# Taxes



## Merc49 (Apr 30, 2019)

I've got a problem, uber sent a 1099 that shows I was paid around $46,000 plus another $7500 non employee contribution. Problem is I only show $33500 in deposits to my bank. I'm going to let my tax person figure it out but wonder if anyone actually checks against their bank deposits, and am I missing something. That's a big discrepancy from 53000 to 33500 rounded off numbers of course. I'm only paying taxes on what I received not on what uber received, and don't forget to deduct tolls that were paid along with your income.


----------



## UberTaxPro (Oct 3, 2014)

Did you get this worked out?


----------



## 25rides7daysaweek (Nov 20, 2017)

Merc49 said:


> I've got a problem, uber sent a 1099 that shows I was paid around $46,000 plus another $7500 non employee contribution.
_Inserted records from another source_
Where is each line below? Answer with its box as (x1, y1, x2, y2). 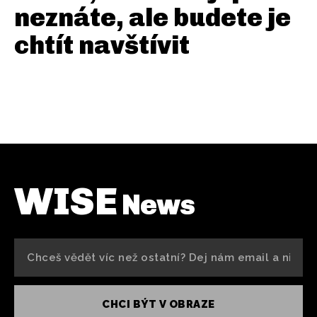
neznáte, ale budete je (14, 2, 291, 33)
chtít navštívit (14, 30, 190, 61)
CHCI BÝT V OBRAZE (102, 298, 215, 311)

Problem is I only show $33500 in deposits to my bank. I'm going to let my tax person figure it out but wonder if anyone actually checks against their bank deposits, and am I missing something. That's a big discrepancy from 53000 to 33500 rounded off numbers of course. I'm only paying taxes on what I received not on what uber received, and don't forget to deduct tolls that were paid along with your income.


That looks like 53k gross w 35% deductions for ubers fees. The accountant will figure it out.
The city made 11k in taxes on my work last year!


----------



## Merc49 (Apr 30, 2019)

I got it sorted out thanks. The tax person figured it out. Thanks


----------